Okay, so as an inquisitor, he can, what, send his goons out and drag people in front of him and he gets to question them? And. And is he judge and jury here as well?
Duncan Weldon
Yeah, well, at first, you see, there's a bit of confusion. So as inquisitor, he is very, very interested in witches, but the church hierarchy around him in Bohemia, in the Tyrol, is less interested in witches. And you sort of get the impression they're really quite, you know, fed up with this inquisitor that they've got who's obsessed with witches. So he goes to the pope and complains. And the pope, and this is quite important, issues a papal bow. You know, the rule of the pope, much on one level, you can just sort of read as an administrative tidying up of reporting lines, saying, yeah, the Inquisition is responsible for witchcraft. Archbishops don't interfere. That's his job. But in this papal bull, whatever the pope intended to say, he also acknowledges that witchcraft exists. So suddenly you've got a papal bull saying witchcraft is real. And also you've got this statement that, yes, inquisitors are responsible for rooting it out. So this is music to Kramer's ear. Papal bull. With this new authority, he organizes a big witch trial of 14 people in Innsbruck in the 1480s. This is his big witch trial moment. You know, he's now got the Pope saying this Guy is responsible for this.
Dan Snow
What a coup. That's great. To get your line manager out of the way. Who are the women he's trying here?
Duncan Weldon
He's accused 14 women. He's accused them of using magic to kill a knight. A Jorg Spice, one of the women he's accused and had walked out of a sermon he was giving earlier that year.
Dan Snow
Oh, clearly guilty as.
Duncan Weldon
Yes, it was a sermon on how witches might use magic to interfere with the milk of a cow. She clearly had enough of this and walked out. Now, clearly she's in his sights after this. So she is one of the accused. This witch trial doesn't go very well for him. It sort of collapses. He doesn't really have any evidence. He goes in a big strop after this. He sort of leaves the Tyrol. He goes to Cologne and. And there he pens his. Well, I sort of hesitate to call it his great work. He pens his most famous book, his book Malefus Maleficarum, the hammer of witches in the mid-1480s.
Dan Snow
Wow. What is in this epic tome?
Duncan Weldon
Well, when I was researching my own book, I had occasion to read Malefice Maleficarum, which I'd never read before. Can't say I especially recommend it. It's one of the strangest books I've read. It's sort of part legal primer on how to conduct a witch trial, part justification for why witch trials are really important. Part a sort of practical how to in spotting a witch. And it is just laced with very, very strange imagery from straight out of his mind on the kind of thing witches do.

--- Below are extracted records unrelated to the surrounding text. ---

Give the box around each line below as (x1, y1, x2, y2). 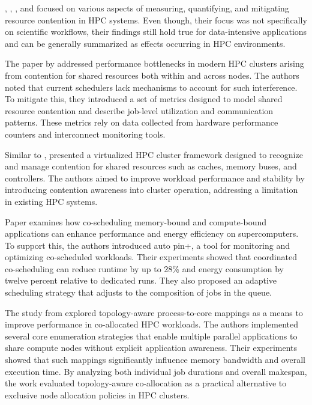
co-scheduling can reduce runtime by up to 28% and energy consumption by (5, 262, 284, 275)
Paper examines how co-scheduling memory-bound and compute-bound (5, 215, 267, 228)
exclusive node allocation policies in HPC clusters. (5, 388, 190, 401)
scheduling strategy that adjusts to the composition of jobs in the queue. (5, 286, 272, 299)
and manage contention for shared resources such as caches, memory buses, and (5, 160, 297, 172)
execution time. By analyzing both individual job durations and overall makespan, (5, 365, 307, 377)
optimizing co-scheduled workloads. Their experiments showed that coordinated (5, 251, 297, 263)
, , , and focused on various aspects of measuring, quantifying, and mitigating (5, 2, 289, 14)
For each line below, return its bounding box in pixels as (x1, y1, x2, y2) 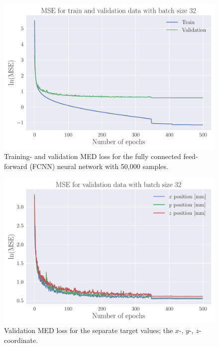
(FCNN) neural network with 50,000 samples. (29, 161, 168, 171)
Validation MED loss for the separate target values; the (4, 325, 173, 336)
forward (4, 161, 27, 171)
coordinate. (4, 335, 38, 345)
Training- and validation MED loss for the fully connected (4, 151, 181, 162)
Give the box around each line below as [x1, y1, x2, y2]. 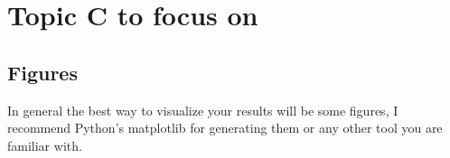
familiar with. [7, 135, 82, 154]
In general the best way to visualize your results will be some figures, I [7, 100, 398, 119]
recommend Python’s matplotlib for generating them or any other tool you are [7, 118, 443, 137]
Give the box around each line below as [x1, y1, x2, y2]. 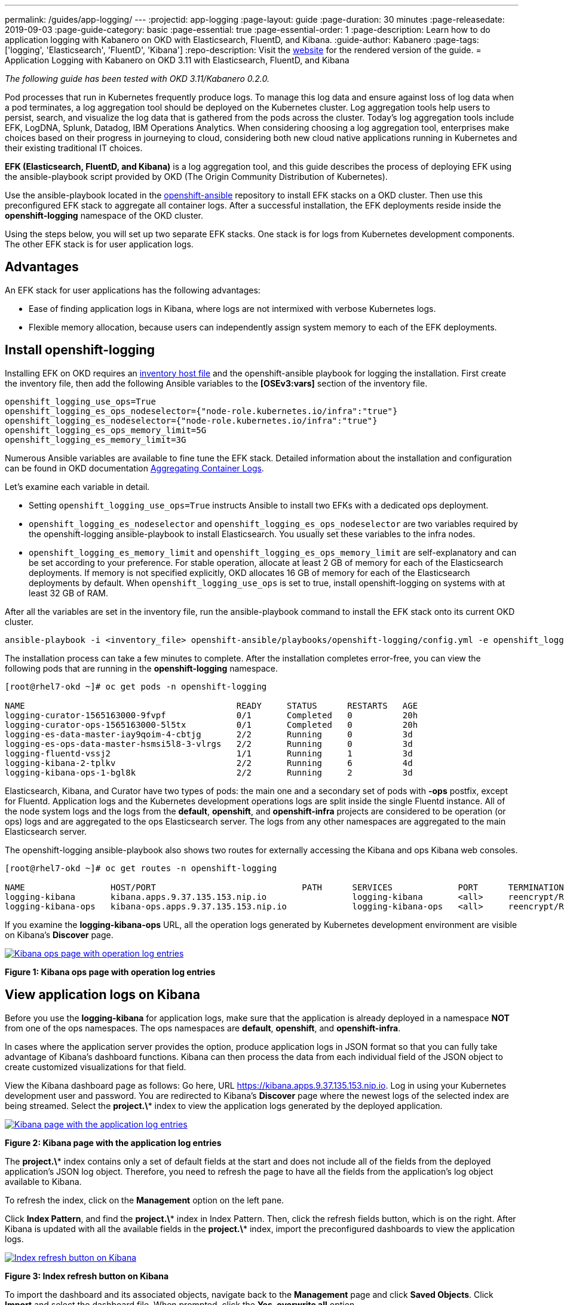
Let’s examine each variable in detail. [5, 481, 150, 492]
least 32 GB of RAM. [29, 587, 108, 598]
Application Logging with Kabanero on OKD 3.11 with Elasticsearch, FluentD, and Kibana [5, 55, 350, 65]
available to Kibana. [5, 1176, 82, 1187]
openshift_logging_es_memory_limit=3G [5, 434, 186, 445]
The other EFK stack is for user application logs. [5, 239, 194, 249]
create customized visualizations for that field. [5, 1061, 186, 1072]
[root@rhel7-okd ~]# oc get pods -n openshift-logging [5, 681, 267, 691]
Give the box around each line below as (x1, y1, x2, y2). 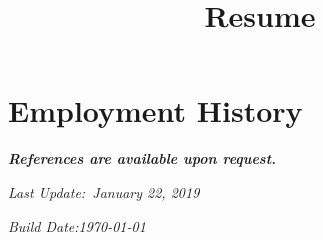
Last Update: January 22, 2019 (8, 181, 200, 202)
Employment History (8, 90, 303, 131)
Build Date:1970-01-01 (8, 215, 146, 236)
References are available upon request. (8, 148, 277, 169)
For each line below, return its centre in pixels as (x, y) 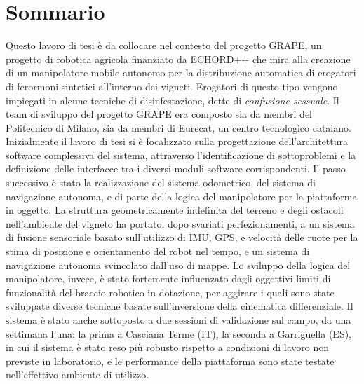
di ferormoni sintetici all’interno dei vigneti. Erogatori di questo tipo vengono (172, 86)
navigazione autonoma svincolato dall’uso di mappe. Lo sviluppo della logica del (178, 265)
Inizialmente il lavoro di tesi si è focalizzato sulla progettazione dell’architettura (177, 141)
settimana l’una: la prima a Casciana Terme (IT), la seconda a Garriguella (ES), (179, 333)
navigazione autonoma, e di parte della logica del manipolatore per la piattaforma (182, 196)
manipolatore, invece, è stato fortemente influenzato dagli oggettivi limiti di (168, 279)
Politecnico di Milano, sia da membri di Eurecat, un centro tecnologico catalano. (178, 127)
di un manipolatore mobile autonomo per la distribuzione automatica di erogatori (181, 73)
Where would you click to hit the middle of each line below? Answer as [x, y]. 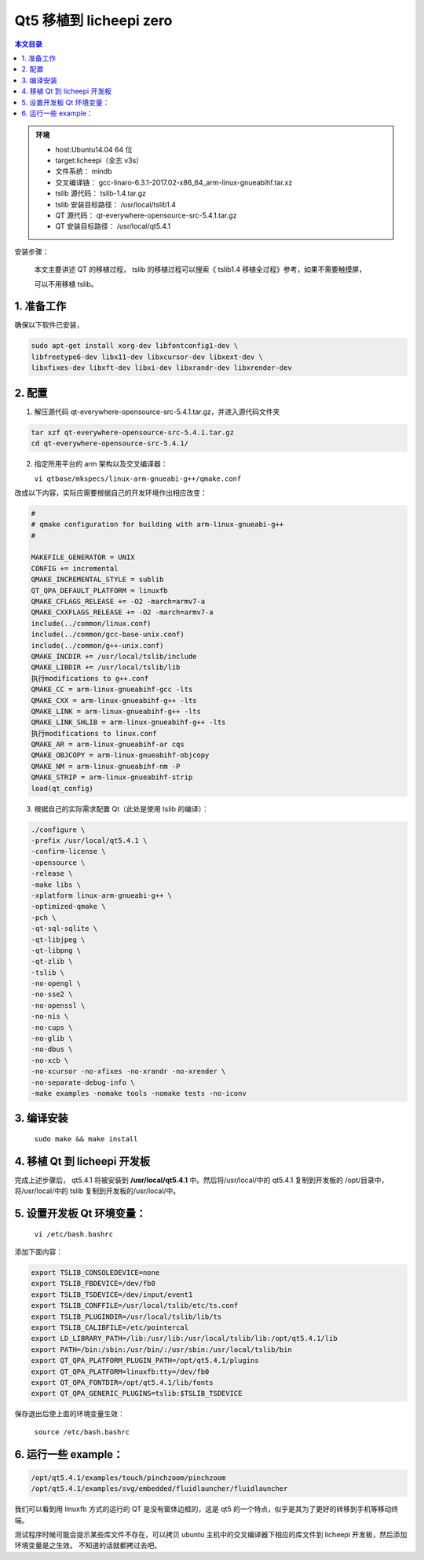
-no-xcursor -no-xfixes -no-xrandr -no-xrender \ [128, 1071]
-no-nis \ [50, 1016]
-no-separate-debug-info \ [83, 1082]
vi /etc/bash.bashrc [74, 1234]
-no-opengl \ [56, 983]
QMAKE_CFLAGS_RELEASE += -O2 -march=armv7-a [118, 601]
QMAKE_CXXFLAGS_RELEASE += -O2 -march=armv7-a [122, 612]
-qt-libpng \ [56, 950]
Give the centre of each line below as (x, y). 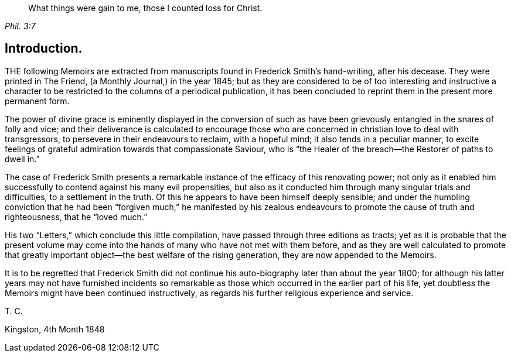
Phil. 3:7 (20, 26)
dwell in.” (22, 159)
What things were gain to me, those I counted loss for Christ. (145, 8)
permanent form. (37, 101)
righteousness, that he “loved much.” (76, 217)
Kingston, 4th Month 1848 (55, 329)
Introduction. (44, 49)
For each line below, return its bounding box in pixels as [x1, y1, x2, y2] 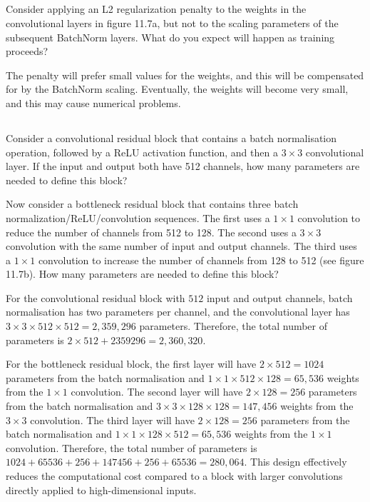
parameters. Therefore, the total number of [139, 318, 328, 333]
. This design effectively [244, 454, 347, 469]
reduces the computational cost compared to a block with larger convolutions [6, 468, 343, 483]
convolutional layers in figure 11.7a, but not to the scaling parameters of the [6, 15, 339, 30]
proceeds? [6, 44, 48, 59]
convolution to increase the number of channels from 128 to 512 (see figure [38, 252, 364, 267]
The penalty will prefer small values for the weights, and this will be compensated [6, 67, 364, 82]
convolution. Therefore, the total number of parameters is [6, 440, 257, 455]
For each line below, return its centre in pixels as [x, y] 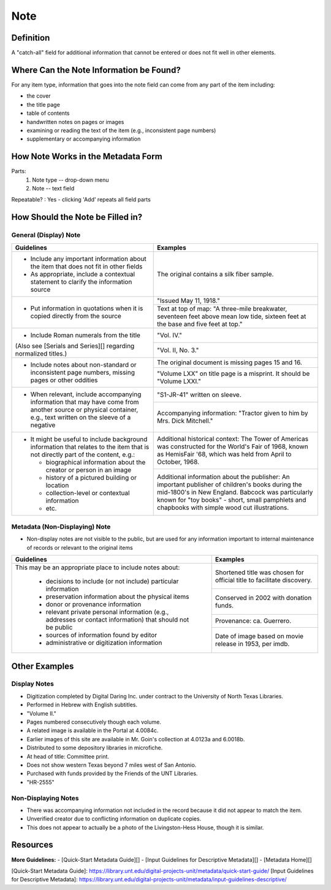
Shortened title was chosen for [259, 572]
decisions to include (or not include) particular [112, 582]
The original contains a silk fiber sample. [215, 274]
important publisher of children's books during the [230, 484]
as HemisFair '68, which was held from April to [224, 455]
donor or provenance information [93, 604]
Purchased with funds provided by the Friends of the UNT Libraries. [112, 773]
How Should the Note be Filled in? [77, 217]
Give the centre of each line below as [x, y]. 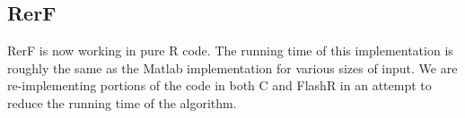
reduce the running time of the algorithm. [122, 102]
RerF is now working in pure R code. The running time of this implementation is [230, 51]
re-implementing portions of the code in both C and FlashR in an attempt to [219, 85]
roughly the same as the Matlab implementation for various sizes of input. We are [232, 67]
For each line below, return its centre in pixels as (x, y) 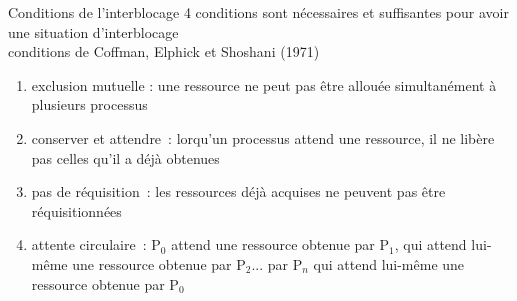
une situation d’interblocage (93, 31)
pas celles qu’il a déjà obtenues (125, 157)
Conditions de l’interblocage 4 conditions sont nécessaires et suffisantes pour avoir (258, 12)
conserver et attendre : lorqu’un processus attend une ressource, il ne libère (263, 137)
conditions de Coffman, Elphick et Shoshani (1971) (164, 51)
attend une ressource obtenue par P (280, 244)
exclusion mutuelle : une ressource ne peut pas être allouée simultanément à (264, 84)
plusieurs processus (89, 104)
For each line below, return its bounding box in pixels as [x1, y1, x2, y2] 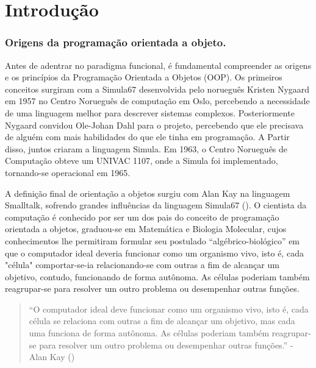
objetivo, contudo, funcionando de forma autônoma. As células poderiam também [5, 270, 310, 283]
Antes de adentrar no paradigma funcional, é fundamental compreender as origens [5, 58, 312, 71]
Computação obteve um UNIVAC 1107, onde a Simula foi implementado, [5, 154, 278, 167]
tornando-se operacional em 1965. [5, 166, 131, 179]
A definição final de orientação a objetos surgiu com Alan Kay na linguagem [5, 186, 290, 199]
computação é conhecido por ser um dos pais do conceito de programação [5, 210, 279, 223]
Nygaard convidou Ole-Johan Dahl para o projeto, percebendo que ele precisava [5, 118, 304, 131]
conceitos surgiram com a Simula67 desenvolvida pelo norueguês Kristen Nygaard [5, 82, 310, 95]
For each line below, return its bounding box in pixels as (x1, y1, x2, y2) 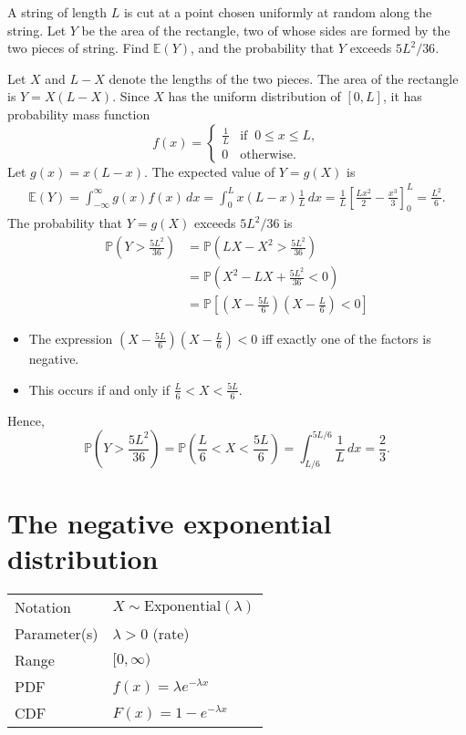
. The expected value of (144, 161, 275, 181)
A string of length (7, 3, 108, 21)
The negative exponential (7, 504, 332, 542)
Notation (15, 596, 71, 618)
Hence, (7, 410, 45, 430)
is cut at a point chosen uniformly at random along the (123, 3, 432, 21)
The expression (28, 329, 113, 348)
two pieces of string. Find (7, 38, 150, 57)
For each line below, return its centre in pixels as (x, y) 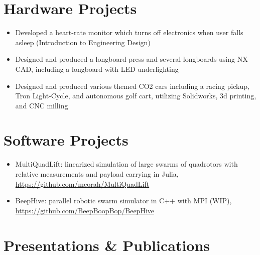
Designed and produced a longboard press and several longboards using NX (132, 59)
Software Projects (66, 140)
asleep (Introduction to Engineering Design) (83, 42)
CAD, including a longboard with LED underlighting (97, 69)
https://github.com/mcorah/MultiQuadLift (82, 183)
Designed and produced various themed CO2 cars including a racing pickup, (132, 86)
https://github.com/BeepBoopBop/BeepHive (85, 210)
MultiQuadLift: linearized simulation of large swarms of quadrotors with (126, 164)
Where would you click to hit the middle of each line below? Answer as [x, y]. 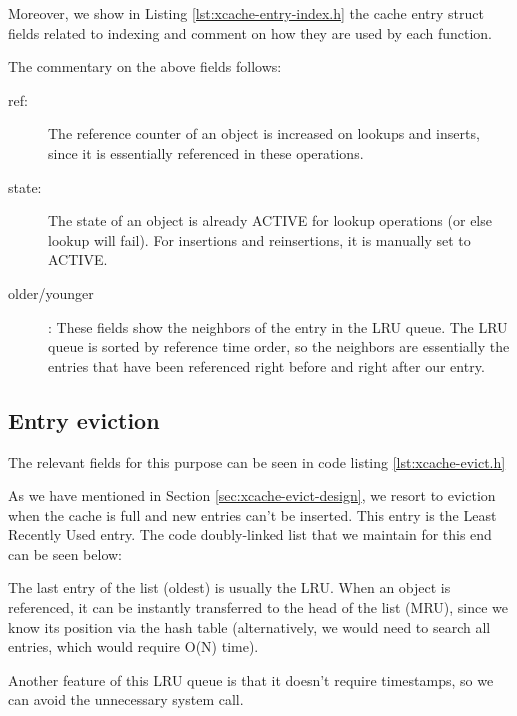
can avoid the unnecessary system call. [126, 699]
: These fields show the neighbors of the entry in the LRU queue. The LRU [278, 326]
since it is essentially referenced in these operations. [206, 152]
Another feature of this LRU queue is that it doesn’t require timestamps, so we [251, 679]
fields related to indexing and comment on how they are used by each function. [250, 32]
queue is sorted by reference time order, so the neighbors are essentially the [279, 346]
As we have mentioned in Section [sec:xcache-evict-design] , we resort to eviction [252, 495]
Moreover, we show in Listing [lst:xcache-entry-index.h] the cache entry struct [246, 13]
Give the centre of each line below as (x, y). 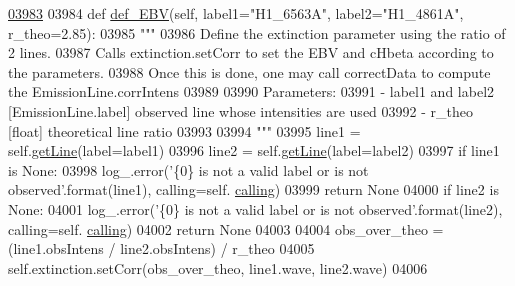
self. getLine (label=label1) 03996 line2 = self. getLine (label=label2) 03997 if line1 (254, 150)
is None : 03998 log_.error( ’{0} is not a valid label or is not (188, 169)
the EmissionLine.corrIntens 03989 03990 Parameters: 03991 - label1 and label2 (251, 91)
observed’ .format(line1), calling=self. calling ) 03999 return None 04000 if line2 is (253, 189)
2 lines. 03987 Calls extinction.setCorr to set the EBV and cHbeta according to (251, 52)
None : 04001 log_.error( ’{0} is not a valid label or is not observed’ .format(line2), (255, 208)
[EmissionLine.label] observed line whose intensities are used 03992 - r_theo (240, 110)
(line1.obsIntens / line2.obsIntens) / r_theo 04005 (161, 248)
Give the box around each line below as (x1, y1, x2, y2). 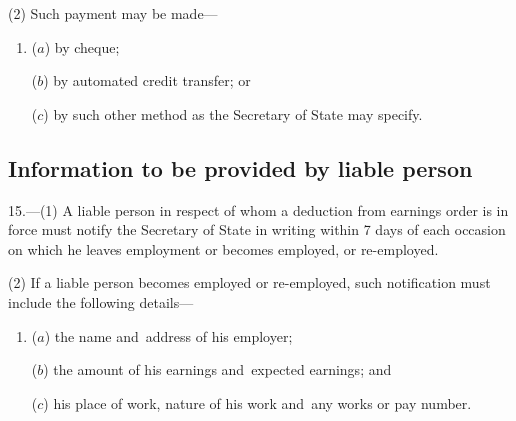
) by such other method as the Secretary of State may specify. (43, 103, 423, 124)
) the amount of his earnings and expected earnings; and (43, 359, 392, 380)
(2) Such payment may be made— (8, 3, 218, 23)
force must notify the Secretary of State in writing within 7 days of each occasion (8, 219, 506, 240)
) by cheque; (44, 36, 120, 57)
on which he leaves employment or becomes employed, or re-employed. (8, 238, 439, 259)
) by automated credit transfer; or (43, 70, 251, 91)
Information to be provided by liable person (8, 152, 473, 183)
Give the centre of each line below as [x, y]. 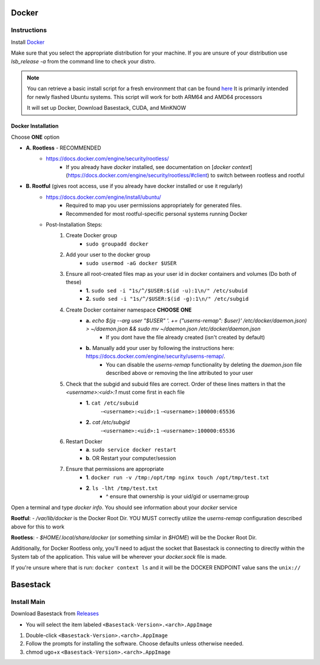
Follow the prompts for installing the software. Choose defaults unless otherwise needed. [135, 644]
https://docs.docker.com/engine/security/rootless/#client [137, 176]
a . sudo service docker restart [131, 450]
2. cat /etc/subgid [108, 422]
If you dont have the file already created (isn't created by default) [185, 337]
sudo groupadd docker [117, 244]
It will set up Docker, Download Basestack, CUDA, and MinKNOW [106, 108]
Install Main [28, 602]
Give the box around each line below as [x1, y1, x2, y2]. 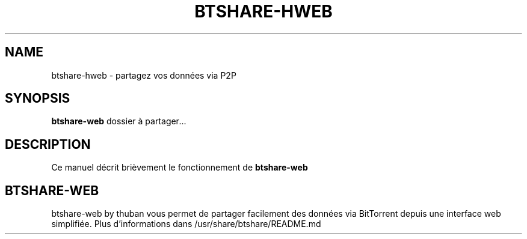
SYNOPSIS [5, 91, 70, 106]
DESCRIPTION [5, 136, 91, 152]
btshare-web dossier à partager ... [51, 116, 186, 127]
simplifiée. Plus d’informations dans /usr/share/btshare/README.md [51, 219, 321, 229]
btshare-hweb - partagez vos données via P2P [51, 70, 236, 80]
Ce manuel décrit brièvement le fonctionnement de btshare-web [51, 162, 308, 173]
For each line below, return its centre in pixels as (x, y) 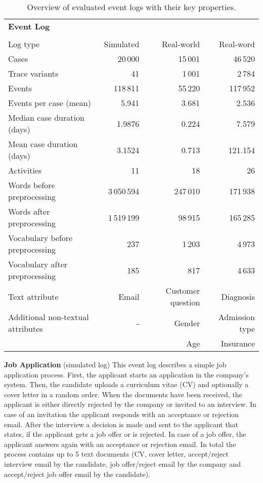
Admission (236, 317)
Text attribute (33, 296)
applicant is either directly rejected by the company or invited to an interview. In (130, 404)
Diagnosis (238, 296)
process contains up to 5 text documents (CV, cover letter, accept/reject (116, 454)
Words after (29, 211)
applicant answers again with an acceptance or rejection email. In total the (120, 444)
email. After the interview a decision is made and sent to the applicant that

So did you know, for example, Dan, that witches will often collect many penises of men they've killed? They will keep them in a small box. They will at night bring them to life and feed them oats.
Dan Snow
Really?
Duncan Weldon
Yeah, yeah. It's a strange, strange book.
Dan Snow
No, one day we need to crack down on this. So it is a sort of fever dream of misogynistic fantasy. I mean, it's extraordinary.
Duncan Weldon
Yeah. And it also is very, very clear that actually, possibly influenced by his own failed witch trials earlier in his career, the best way to convict a witch is to use torture to get a confession. And once you've got the confession, you can proceed straight to the execution. It's a very, very strange work.
Dan Snow
So not a fan of women or due process. Okay, interesting.
Duncan Weldon
No, no. I mean, we've built quite a picture of old Heinrich Kramer here, but this book is a bestseller and he gets, in some ways very lucky with the timing. If he had written this book 50, 60, 70 years earlier, presumably it wouldn't have gone very far. But he writes it after the invention of movable type, when we've got this, you know, first boom in the printing industry. And the interesting thing about the early printing industry is, yes, you can produce books much quicker than in the past, but it's still not easy. You need this whole team of craftsmen to spend days, weeks, maybe a month laying out all of the type and then printing it up. It's expensive. So if you're an early modern publisher, you only really want to publish something if you're sure it's going to sell. There's not really any copyright law. So the best way to see what's going to sell is to see what everyone else is publishing. So stuff that does well tends to do really well. And it turns out in early modern Europe, there's a really big market for slightly strange books about penises eating oats. Who knew? So Kramer's book goes through all of these sorts of editions. It's one of the most printed books of the early modern period. It goes all over Europe.
Dan Snow
So this is when we're coming onto the Duncan Weldon special here. So, as you say, there have been men fantasizing about how evil women have kept them from their destiny and their greatness and are involved in sexual congress with the devil. There's been men, I suspect, thinking about those things a little too deeply for thousands of years. But this is the point, this is the moment in history where those ideas bump into the most sophisticated method of propagating information to that point in recorded history. So you can now distribute that. You can write it down. And these things can go viral, I suppose, for the first time.
Duncan Weldon
Yeah, it goes viral. So you've got a few things going on. You've now got this practical how to guide on spotting a witch and conducting a trial which has gone viral. You've got the Pope has said the Inquisition has responsibility for this, and these things are real. But you've also got a really big structural changes in the European climate and economy and social structure, all of which I think are real big factors behind these 40,000 witch trials over this period. And, you know, you don't really get a bigger structural factor than the climate. And Europe is undergoing some really quite significant climate shifts at this time.
Dan Snow
More on the European witch trials after this.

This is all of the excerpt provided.